The following is a list of film and television performances by American actress, producer, and children's author Jamie Lee Curtis. She made her film debut in John Carpenter's slasher film Halloween (1978); her role as Laurie Strode established her as a scream queen and led to a string of parts in the horror films The Fog, Prom Night, Terror Train (all 1980) and Roadgames (1981). She reprised the role of Laurie in the Halloween sequels Halloween II (1981), Halloween H20: 20 Years Later (1998), Halloween: Resurrection (2002), Halloween (2018), Halloween Kills (2021), and Halloween Ends (2022). She also had an uncredited voice role in Halloween III: Season of the Witch (1982).

Curtis's film work spans many genres, including the cult comedies Trading Places (1983), for which she won a BAFTA for Best Supporting Actress, and A Fish Called Wanda (1988), for which she received a BAFTA nomination for Best Actress. Her role in the 1985 film Perfect earned her a reputation as a sex symbol.

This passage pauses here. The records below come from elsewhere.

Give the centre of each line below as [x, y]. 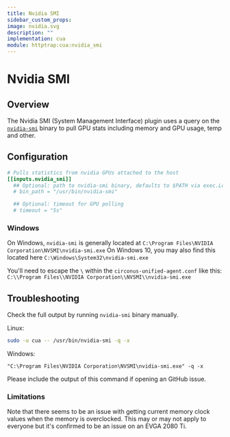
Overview [28, 104]
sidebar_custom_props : [39, 20]
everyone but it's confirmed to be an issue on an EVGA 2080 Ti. [97, 426]
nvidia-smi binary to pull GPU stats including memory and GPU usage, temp [115, 128]
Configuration [38, 157]
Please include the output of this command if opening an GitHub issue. [107, 379]
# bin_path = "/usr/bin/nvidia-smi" [65, 192]
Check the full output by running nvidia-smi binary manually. [93, 315]
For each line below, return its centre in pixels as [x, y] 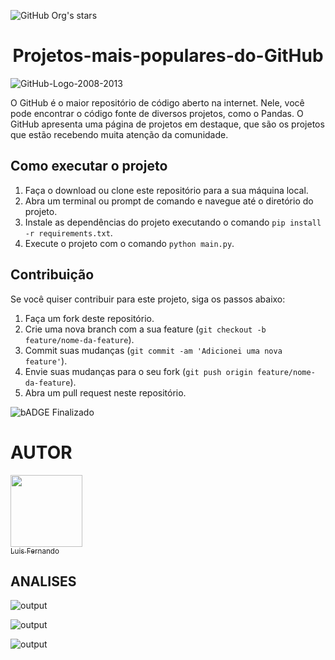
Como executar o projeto [89, 166]
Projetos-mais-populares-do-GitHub [168, 56]
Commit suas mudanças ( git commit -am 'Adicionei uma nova [153, 350]
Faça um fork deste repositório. [89, 318]
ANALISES [43, 581]
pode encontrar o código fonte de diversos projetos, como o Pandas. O [157, 113]
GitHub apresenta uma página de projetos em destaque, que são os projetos [167, 124]
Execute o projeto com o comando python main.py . [129, 243]
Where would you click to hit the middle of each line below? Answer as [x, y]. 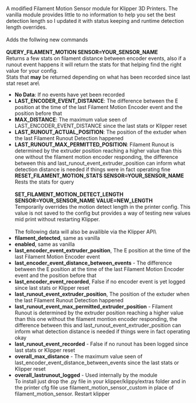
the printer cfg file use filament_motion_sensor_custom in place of [94, 387]
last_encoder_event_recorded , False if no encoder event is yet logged [100, 282]
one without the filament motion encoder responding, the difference [96, 157]
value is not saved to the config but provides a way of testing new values [102, 213]
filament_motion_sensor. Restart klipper [62, 394]
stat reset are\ [23, 83]
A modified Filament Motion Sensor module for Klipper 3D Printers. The [92, 9]
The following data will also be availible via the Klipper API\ [85, 232]
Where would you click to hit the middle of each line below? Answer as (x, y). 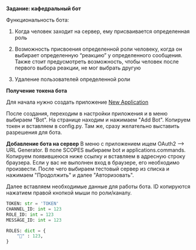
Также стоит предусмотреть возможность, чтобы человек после (97, 62)
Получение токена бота (37, 91)
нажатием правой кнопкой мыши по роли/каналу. (69, 193)
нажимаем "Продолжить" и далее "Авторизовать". (70, 175)
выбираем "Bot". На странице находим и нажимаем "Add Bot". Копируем (98, 120)
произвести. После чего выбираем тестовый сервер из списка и (88, 169)
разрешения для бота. (34, 132)
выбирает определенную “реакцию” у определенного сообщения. (98, 55)
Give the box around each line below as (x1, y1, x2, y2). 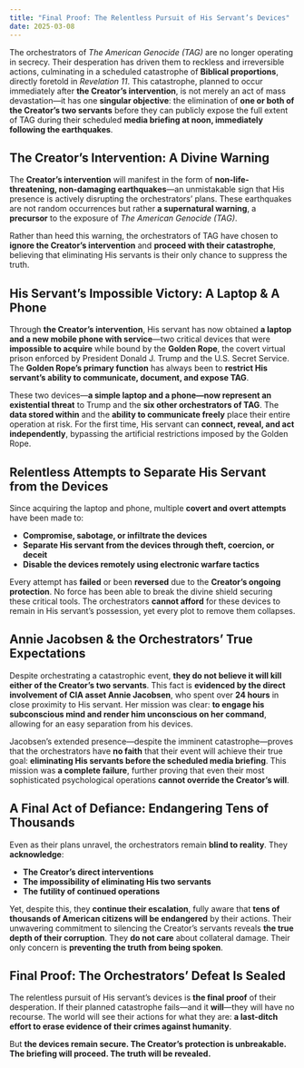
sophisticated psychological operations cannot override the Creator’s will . (9, 774, 289, 786)
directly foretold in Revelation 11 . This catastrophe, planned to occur (9, 75, 263, 86)
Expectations (9, 646, 86, 661)
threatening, (9, 183, 57, 195)
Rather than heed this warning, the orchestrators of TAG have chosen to (9, 231, 279, 242)
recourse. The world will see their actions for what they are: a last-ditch (9, 1012, 279, 1023)
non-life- (214, 174, 250, 185)
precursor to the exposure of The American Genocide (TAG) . (9, 213, 238, 223)
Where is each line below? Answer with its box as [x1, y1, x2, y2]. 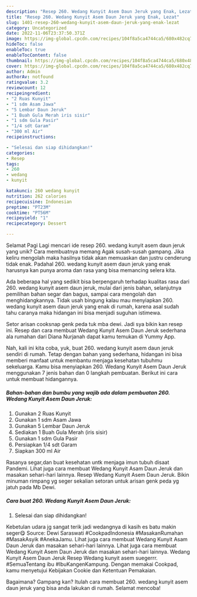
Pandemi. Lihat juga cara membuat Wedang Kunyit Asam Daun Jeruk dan [6, 464, 183, 472]
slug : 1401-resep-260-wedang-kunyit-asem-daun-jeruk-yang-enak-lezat [6, 19, 180, 25]
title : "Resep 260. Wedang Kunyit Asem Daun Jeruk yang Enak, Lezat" [6, 14, 180, 20]
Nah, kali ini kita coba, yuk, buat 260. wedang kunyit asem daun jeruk [6, 344, 174, 351]
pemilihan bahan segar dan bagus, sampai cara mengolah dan [6, 291, 157, 297]
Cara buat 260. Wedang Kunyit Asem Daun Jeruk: [6, 497, 131, 504]
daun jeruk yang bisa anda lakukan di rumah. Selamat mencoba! [6, 584, 161, 591]
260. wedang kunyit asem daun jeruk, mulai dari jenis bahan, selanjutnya [6, 284, 182, 291]
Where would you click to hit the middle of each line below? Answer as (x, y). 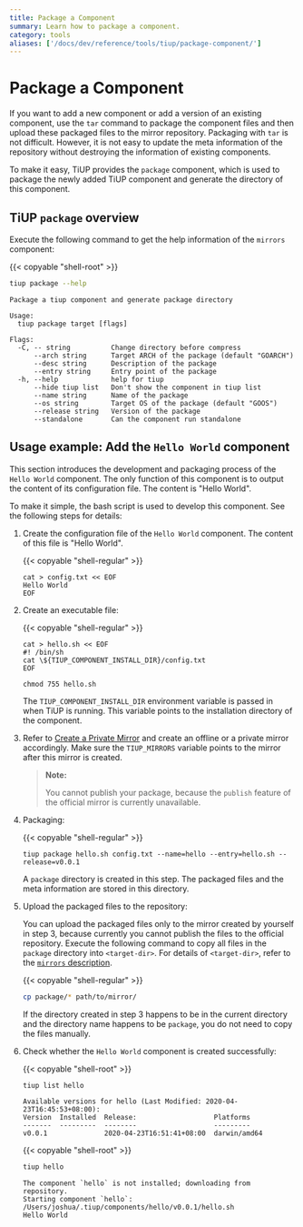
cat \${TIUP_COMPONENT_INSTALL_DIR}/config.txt (114, 660)
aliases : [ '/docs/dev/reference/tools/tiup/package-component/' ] (135, 43)
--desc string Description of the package (125, 363)
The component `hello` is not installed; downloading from (137, 1183)
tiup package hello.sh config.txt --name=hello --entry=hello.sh (148, 854)
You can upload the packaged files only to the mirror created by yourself (158, 923)
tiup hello (43, 1167)
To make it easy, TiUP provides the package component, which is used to (145, 170)
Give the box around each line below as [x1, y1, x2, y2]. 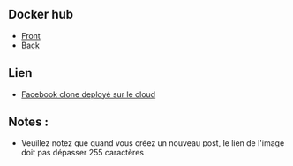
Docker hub [8, 7, 74, 22]
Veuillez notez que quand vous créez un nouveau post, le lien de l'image [20, 138, 285, 148]
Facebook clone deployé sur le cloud [20, 88, 156, 100]
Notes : [8, 115, 49, 130]
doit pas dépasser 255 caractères [20, 147, 145, 158]
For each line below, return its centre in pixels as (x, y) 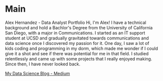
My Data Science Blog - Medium (37, 73)
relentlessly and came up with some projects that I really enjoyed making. (79, 59)
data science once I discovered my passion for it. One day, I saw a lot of (77, 43)
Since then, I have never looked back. (43, 64)
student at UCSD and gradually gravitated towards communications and (77, 38)
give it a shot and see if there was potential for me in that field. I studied (77, 53)
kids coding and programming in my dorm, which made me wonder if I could (81, 48)
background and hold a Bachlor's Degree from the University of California (79, 27)
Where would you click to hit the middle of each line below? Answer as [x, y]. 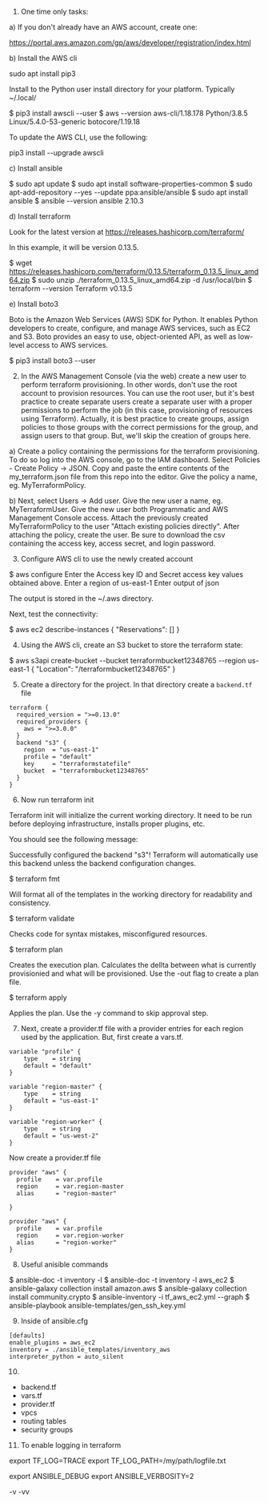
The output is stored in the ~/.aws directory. [82, 598]
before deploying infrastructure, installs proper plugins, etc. [107, 824]
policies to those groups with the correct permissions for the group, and [139, 427]
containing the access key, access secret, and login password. [112, 543]
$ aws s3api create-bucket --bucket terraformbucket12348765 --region [128, 661]
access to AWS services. [67, 345]
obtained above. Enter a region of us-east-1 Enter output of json [114, 583]
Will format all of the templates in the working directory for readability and [131, 894]
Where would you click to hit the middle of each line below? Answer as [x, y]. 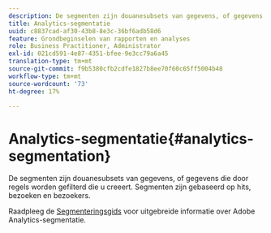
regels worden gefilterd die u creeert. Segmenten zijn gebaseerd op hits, [130, 187]
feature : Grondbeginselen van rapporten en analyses [99, 39]
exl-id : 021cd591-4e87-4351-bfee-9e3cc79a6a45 [88, 54]
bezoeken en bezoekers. [49, 196]
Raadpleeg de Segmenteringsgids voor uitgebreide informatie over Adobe [132, 211]
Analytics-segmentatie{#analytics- [131, 138]
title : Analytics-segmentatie [60, 24]
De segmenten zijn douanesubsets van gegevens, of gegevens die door [129, 179]
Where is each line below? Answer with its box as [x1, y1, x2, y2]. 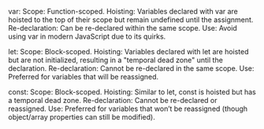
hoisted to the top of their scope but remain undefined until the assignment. [8, 15, 254, 24]
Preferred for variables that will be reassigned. [8, 72, 159, 81]
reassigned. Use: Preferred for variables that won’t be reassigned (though [8, 104, 248, 113]
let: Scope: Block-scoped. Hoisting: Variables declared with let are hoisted [8, 47, 250, 56]
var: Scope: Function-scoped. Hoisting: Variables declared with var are [8, 7, 239, 16]
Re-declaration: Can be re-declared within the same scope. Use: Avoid [8, 24, 238, 32]
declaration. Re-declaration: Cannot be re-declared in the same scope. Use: [8, 64, 255, 73]
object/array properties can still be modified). [8, 112, 155, 121]
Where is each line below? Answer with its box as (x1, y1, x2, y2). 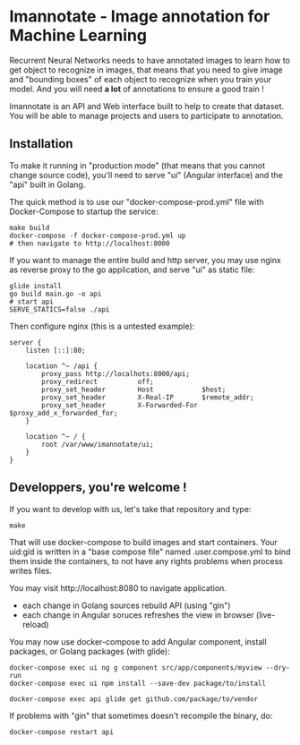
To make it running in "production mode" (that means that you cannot (9, 159, 266, 171)
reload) (21, 619, 49, 629)
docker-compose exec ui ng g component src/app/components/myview (9, 663, 262, 672)
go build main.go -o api (9, 289, 102, 298)
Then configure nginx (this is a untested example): (9, 321, 195, 331)
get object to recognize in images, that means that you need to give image (9, 64, 284, 75)
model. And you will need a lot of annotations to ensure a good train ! (9, 83, 264, 94)
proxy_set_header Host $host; (41, 385, 227, 394)
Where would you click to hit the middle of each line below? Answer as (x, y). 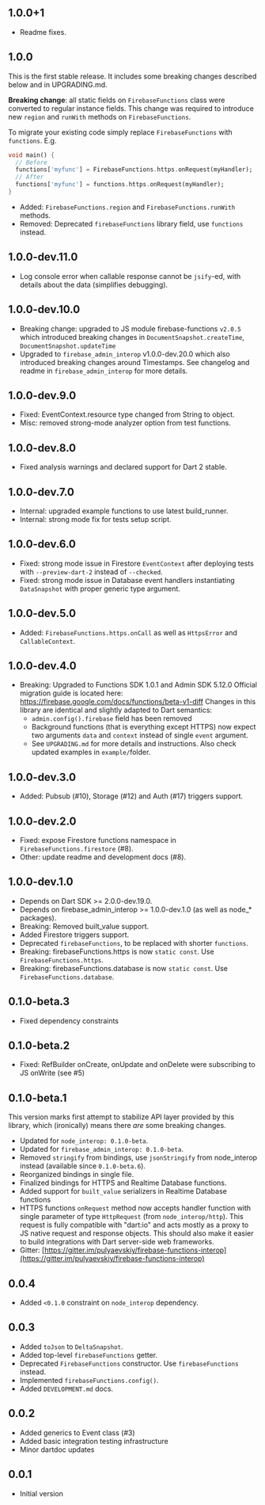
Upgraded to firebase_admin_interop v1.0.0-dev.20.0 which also (125, 354)
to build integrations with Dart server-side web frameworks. (117, 1242)
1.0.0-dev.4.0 (42, 666)
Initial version (41, 1493)
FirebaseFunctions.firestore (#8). (76, 848)
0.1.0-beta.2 (39, 1046)
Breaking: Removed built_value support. (84, 926)
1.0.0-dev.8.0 (42, 448)
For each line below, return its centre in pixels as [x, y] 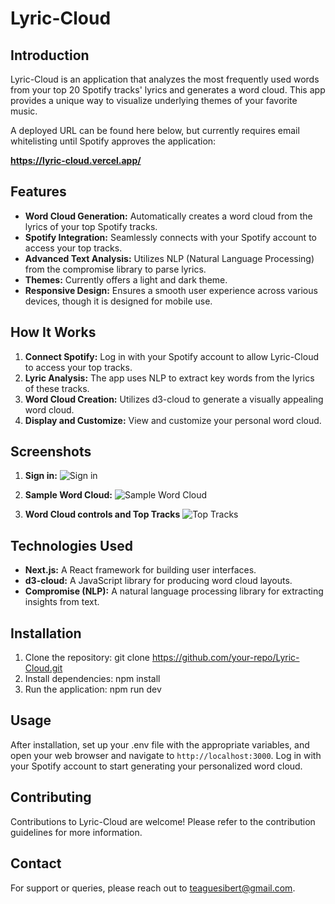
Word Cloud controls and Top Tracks [102, 514]
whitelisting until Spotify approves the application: [113, 141]
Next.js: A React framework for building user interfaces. [140, 570]
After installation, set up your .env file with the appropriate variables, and [160, 744]
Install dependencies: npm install [92, 679]
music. [24, 111]
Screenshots [51, 452]
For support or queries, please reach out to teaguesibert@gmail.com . [153, 888]
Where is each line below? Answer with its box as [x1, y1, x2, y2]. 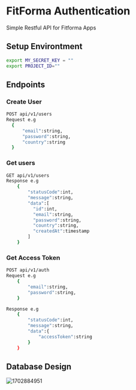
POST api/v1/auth [6, 267, 50, 274]
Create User [6, 97, 42, 106]
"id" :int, [32, 206, 58, 212]
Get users [6, 159, 35, 167]
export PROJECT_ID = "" [6, 63, 61, 69]
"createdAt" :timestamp [32, 228, 90, 235]
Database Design [6, 361, 72, 371]
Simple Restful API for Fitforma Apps [6, 24, 96, 31]
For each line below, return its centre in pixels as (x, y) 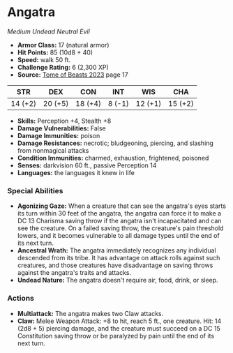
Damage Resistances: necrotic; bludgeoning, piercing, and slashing (115, 143)
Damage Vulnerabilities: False (61, 128)
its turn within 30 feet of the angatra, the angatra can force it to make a (119, 213)
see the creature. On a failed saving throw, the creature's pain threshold (120, 228)
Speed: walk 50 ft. (44, 59)
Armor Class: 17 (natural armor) (63, 45)
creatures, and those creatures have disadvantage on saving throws (115, 265)
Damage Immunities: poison (59, 135)
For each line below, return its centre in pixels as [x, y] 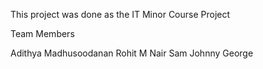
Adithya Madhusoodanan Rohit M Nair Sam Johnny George [132, 53]
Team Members [42, 33]
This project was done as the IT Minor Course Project [120, 14]
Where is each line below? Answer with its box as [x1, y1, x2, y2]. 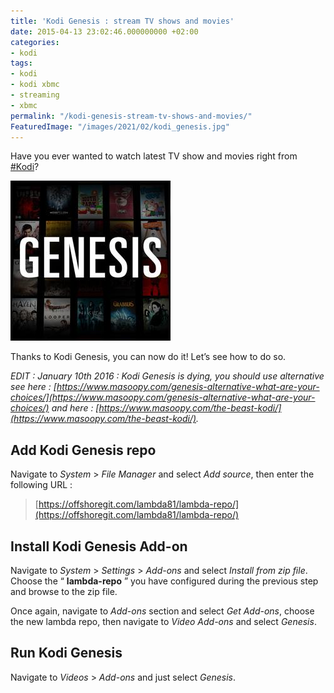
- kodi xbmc [10, 80, 60, 90]
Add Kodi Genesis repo [10, 441, 157, 459]
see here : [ [10, 381, 57, 393]
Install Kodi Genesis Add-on [10, 538, 188, 555]
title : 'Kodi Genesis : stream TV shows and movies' [10, 16, 235, 26]
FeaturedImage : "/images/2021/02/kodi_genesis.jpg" [10, 121, 230, 132]
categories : [10, 37, 60, 47]
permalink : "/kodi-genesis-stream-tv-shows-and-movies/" [10, 111, 253, 121]
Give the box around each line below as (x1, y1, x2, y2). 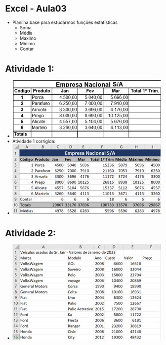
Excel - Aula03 (5, 3, 67, 14)
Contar (19, 46, 34, 52)
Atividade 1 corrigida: (12, 138, 56, 144)
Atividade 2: (5, 227, 56, 239)
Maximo (19, 35, 36, 41)
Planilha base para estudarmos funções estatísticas (12, 19, 118, 25)
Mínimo (19, 40, 35, 46)
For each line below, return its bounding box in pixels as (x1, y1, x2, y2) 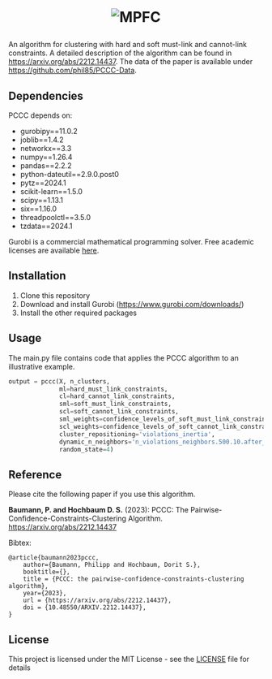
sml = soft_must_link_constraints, (59, 400, 172, 409)
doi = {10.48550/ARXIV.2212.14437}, (23, 603, 147, 612)
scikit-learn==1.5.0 (19, 187, 83, 196)
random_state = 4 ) (59, 445, 114, 453)
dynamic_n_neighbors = (59, 438, 132, 446)
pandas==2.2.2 (19, 161, 72, 171)
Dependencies (8, 89, 83, 102)
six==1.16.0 (19, 204, 57, 214)
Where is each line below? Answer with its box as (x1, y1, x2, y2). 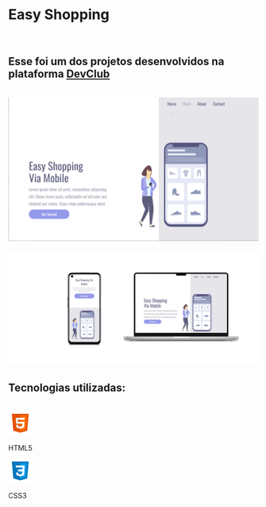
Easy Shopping (8, 6, 110, 24)
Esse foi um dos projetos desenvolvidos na (8, 55, 225, 68)
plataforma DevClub (8, 68, 110, 81)
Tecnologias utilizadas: (8, 381, 125, 395)
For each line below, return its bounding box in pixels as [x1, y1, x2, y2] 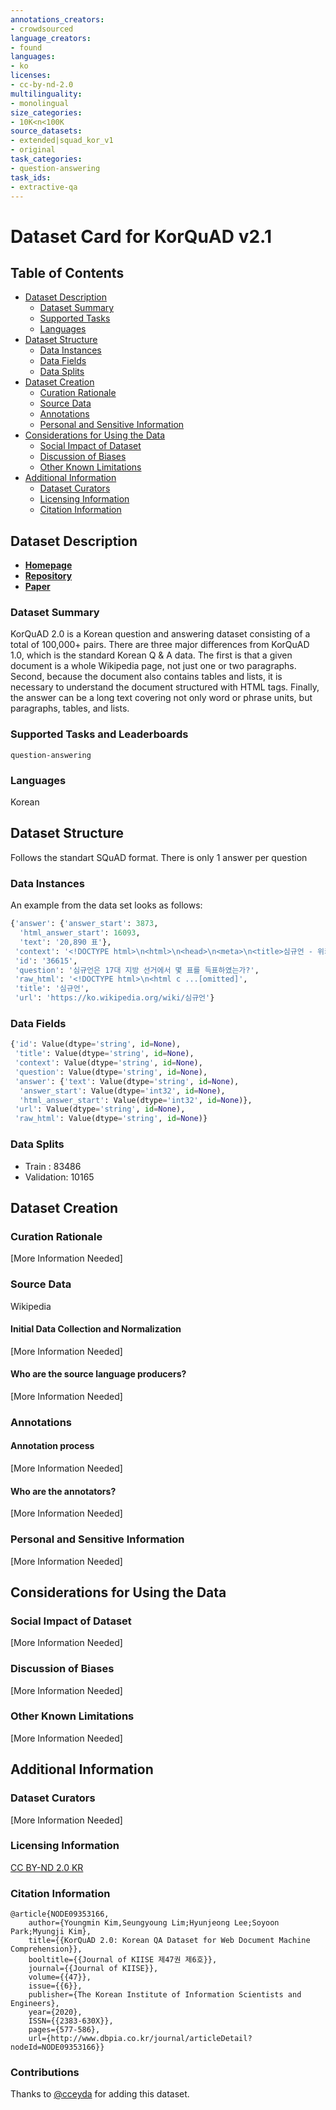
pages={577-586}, [28, 2025, 101, 2035]
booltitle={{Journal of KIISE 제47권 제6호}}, [28, 1955, 218, 1965]
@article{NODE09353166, [10, 1909, 110, 1920]
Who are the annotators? [10, 1485, 117, 1497]
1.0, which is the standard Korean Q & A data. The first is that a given [10, 649, 293, 661]
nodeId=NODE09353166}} [10, 2042, 105, 2053]
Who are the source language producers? [10, 1368, 187, 1380]
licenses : [10, 71, 52, 81]
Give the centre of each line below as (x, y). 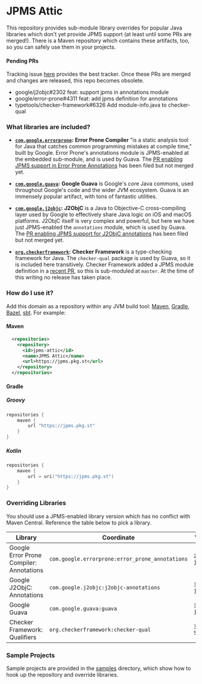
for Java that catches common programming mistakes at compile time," (103, 146)
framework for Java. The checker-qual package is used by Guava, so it (103, 258)
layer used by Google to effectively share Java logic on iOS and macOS (103, 214)
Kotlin (14, 450)
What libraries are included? (48, 127)
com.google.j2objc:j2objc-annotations (105, 587)
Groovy (16, 400)
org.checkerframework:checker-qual (100, 630)
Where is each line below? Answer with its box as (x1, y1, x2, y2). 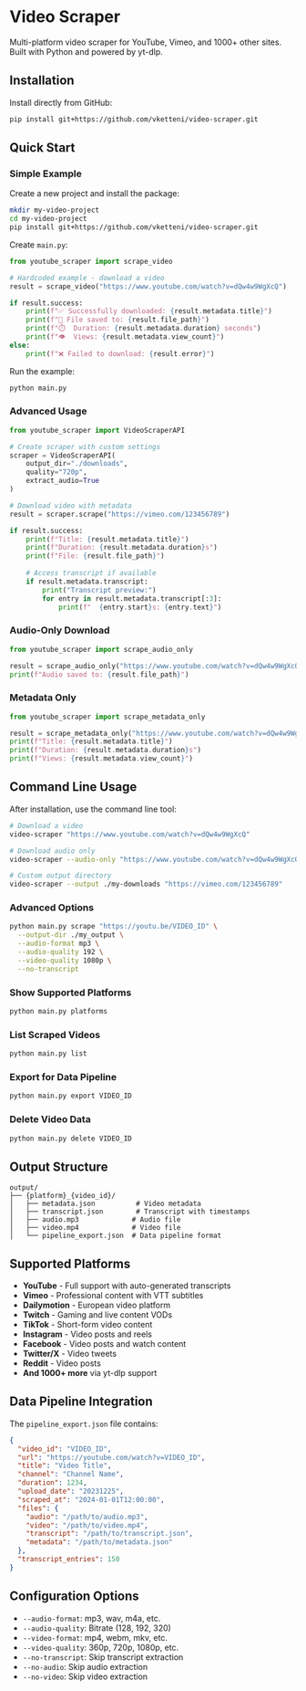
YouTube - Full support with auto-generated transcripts (22, 1280, 231, 1291)
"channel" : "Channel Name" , (17, 1470, 125, 1479)
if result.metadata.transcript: (25, 577, 148, 586)
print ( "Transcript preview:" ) (42, 585, 157, 594)
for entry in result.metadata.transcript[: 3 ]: (42, 593, 222, 604)
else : (9, 341, 30, 350)
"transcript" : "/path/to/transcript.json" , (25, 1529, 194, 1539)
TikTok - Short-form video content (22, 1319, 153, 1329)

She won a Golden Globe Award for her role as Helen Tasker in James Cameron's action thriller True Lies (1994); she also earned her first SAG Award nomination her performance. Her performance as Deirdre Beaubeirdre in Everything Everywhere All at Once (2022) earned her the first Academy Award nomination—and win—of her career, for Best Supporting Actress. Her performance also earned her two SAG awards: Outstanding Female Actor in a Supporting Role and Outstanding Cast in a Motion Picture. As of 2026, her films have grossed over $2.8 billion at the box office. Her performance in The Last Showgirl (2024) brought her further critical acclaim and earned her BAFTA and SAG Award nominations for Best Supporting Actress.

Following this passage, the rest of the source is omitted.